Le grand Philippe Noiret prête ses traits à cette homme fort qui tente de faire émerger une vérité que les autorités préféreraient enfouir à jamais. Malgré le sujet, Bertrand Tavernier ne parvient pas à rassembler l’argent nécessaire pour mettre en boîte le film. Défendu par son producteur, René Cleitman, LA VIE ET RIEN D’AUTRE fait peur aux diffuseurs et aux financiers qui préfèrent ne pas s’engager sur un projet très ambitieux. Les chaînes de télévision, frileuses, ne prennent pas le risque de perdre quelques milliers de francs (monnaie de l’époque) pour un film qui ne représente pas un bon programme de « prime time ».

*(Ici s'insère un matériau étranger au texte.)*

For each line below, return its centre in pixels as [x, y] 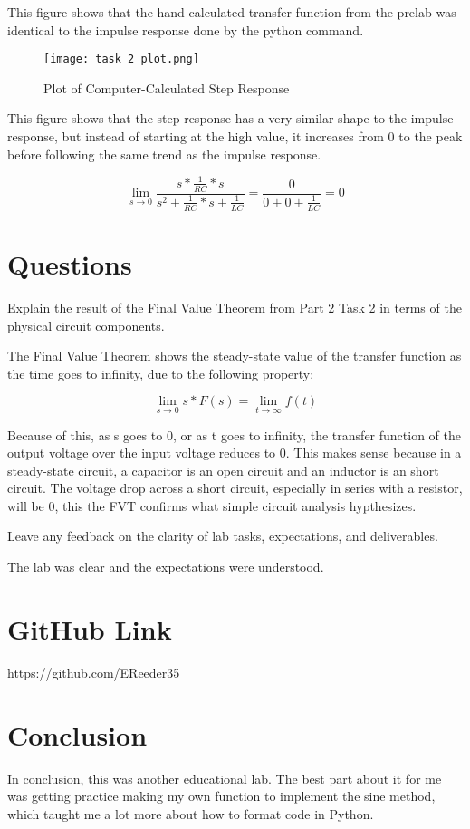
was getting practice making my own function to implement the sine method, [221, 796]
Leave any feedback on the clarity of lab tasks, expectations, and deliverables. [223, 536]
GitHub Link [90, 628]
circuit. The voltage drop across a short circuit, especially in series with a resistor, [235, 488]
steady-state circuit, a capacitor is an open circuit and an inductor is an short [223, 470]
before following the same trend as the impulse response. [164, 154]
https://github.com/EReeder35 [94, 672]
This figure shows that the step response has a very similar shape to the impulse [230, 118]
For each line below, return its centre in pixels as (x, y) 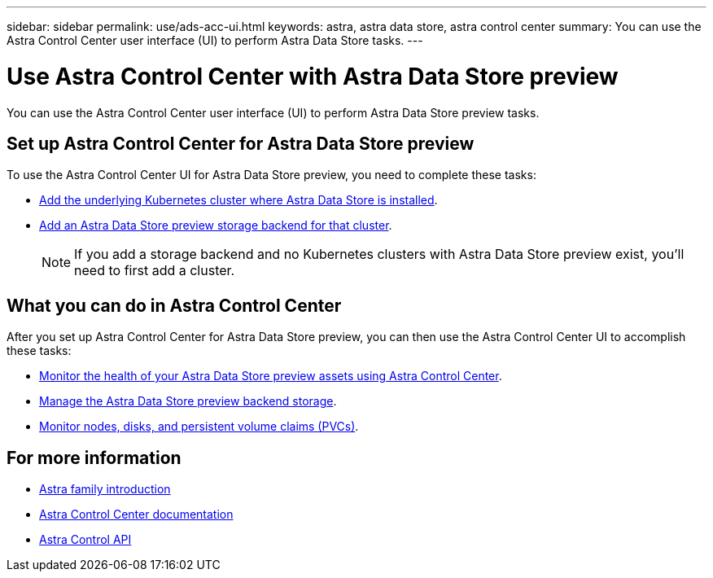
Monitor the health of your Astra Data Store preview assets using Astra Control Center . (271, 376)
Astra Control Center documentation (136, 515)
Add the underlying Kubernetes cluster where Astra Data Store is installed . (238, 200)
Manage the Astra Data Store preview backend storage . (188, 401)
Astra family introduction (105, 489)
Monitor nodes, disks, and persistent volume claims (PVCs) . (199, 427)
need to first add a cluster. (155, 271)
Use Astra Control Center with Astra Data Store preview (313, 76)
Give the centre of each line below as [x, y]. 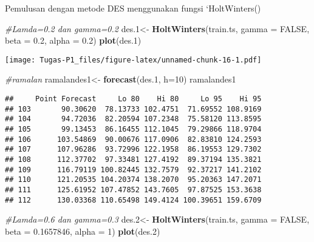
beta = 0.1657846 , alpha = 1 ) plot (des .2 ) [83, 231]
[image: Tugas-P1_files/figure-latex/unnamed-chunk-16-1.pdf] [133, 60]
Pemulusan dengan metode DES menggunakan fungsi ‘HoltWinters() [133, 8]
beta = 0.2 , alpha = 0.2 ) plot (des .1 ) [73, 40]
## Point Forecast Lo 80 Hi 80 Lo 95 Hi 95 [133, 99]
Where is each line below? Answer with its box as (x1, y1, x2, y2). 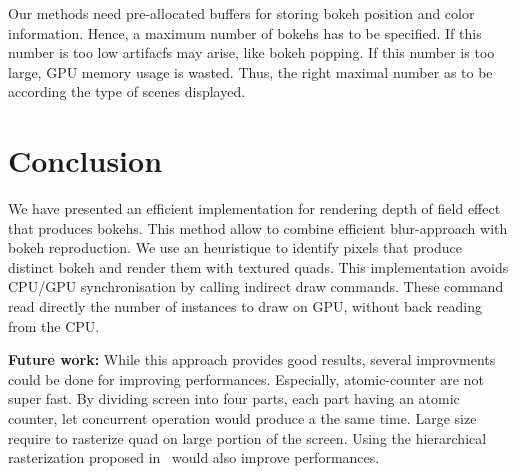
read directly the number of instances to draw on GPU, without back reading (8, 296, 482, 317)
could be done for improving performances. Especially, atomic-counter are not (8, 368, 484, 389)
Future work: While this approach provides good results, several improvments (8, 349, 496, 370)
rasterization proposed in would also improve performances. (8, 447, 380, 468)
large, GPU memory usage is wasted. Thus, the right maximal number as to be (8, 61, 493, 82)
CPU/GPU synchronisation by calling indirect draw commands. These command (8, 276, 504, 297)
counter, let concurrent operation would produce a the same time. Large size (8, 408, 477, 429)
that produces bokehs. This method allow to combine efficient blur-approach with (8, 217, 508, 238)
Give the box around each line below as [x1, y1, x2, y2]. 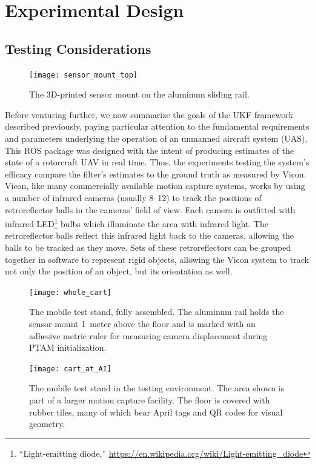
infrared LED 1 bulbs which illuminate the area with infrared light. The [5, 216, 268, 230]
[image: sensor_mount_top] [29, 70, 138, 79]
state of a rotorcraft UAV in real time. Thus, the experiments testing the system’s [5, 156, 310, 168]
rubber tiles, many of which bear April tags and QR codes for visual [29, 405, 283, 418]
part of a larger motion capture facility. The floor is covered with [29, 394, 270, 406]
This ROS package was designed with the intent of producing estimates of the [5, 144, 294, 156]
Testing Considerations [5, 39, 151, 58]
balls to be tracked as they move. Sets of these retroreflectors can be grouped [5, 241, 291, 254]
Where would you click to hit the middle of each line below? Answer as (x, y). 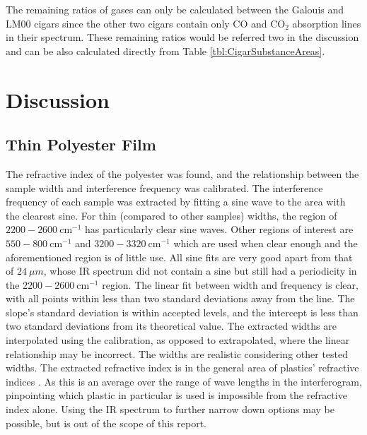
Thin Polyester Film (81, 144)
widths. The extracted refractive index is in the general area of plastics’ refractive (182, 368)
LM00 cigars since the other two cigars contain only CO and (136, 23)
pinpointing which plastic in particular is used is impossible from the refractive (176, 395)
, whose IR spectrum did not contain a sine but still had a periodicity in (200, 271)
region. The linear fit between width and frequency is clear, (230, 284)
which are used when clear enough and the (266, 243)
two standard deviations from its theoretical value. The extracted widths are (171, 326)
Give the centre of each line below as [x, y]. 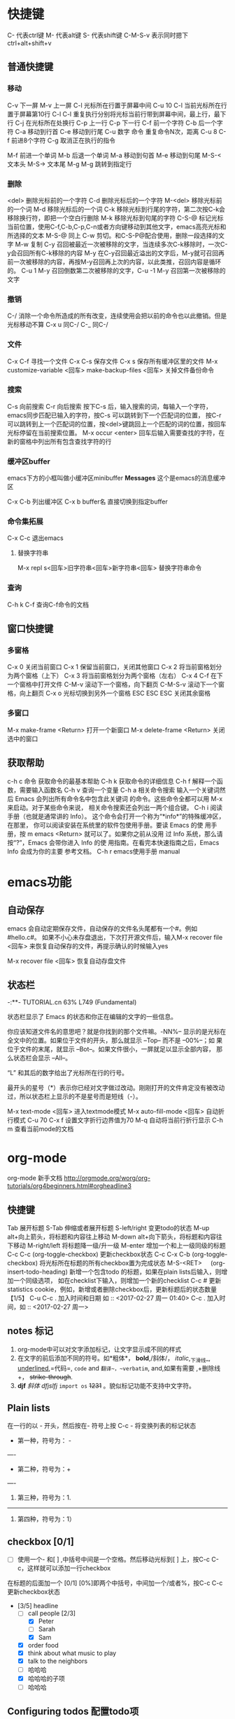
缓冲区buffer [29, 461]
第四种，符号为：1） [46, 1519]
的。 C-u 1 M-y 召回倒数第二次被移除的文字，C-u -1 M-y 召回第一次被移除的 [116, 270]
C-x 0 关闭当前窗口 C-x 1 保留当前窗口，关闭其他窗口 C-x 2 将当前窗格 [108, 667]
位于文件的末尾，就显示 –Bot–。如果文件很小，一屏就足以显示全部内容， [111, 1049]
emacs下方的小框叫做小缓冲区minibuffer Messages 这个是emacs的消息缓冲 [116, 478]
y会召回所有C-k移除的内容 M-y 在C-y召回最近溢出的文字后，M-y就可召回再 [116, 252]
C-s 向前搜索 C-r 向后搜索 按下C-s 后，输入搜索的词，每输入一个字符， [109, 406]

C’est ici que l’on remarque l’amour du cinéma qui parcoure chaque actif de l’équipe. Les techniciens sont payés au minimum syndical tandis que les membres de la production renoncent aux divers pourcentages. Philippe Noiret fait même le sacrifice de son salaire qu’il placera dans le film lui-même. Grand bien lui a pris car il remportera le césar du meilleur acteur quelques mois plus tard. 

Sublimé par la bande-originale exceptionnelle composée par Oswald Andrea (qui glanera également un césar), LA VIE ET RIEN D’AUTRE semble être mis de côté dans notre panthéon national, comme si le film dérangeait encore plus de trente ans après… Connu pour son attachement au réalisme, Tavernier met tout en oeuvre pour que chaque élément, chaque décor, chaque costume soit historiquement juste. C’est l’image qui véhicule le contexte historique, la force de la mise en scène ouvrant les portes de l’Histoire aux spectateurs. Un grand spectacle qui ne plaira pas à tous les historiens (le conflit entre le cinéma et ces derniers a toujours été assez prégnant), mais qui marquera les cinéphiles. Résultat, LA VIE ET RIEN D’AUTRE reste encore aujourd’hui le deuxième plus gros succès de la carrière de Tavernier avec 1,5 million de spectateurs, derrière les 2 millions de COUP DE TORCHON.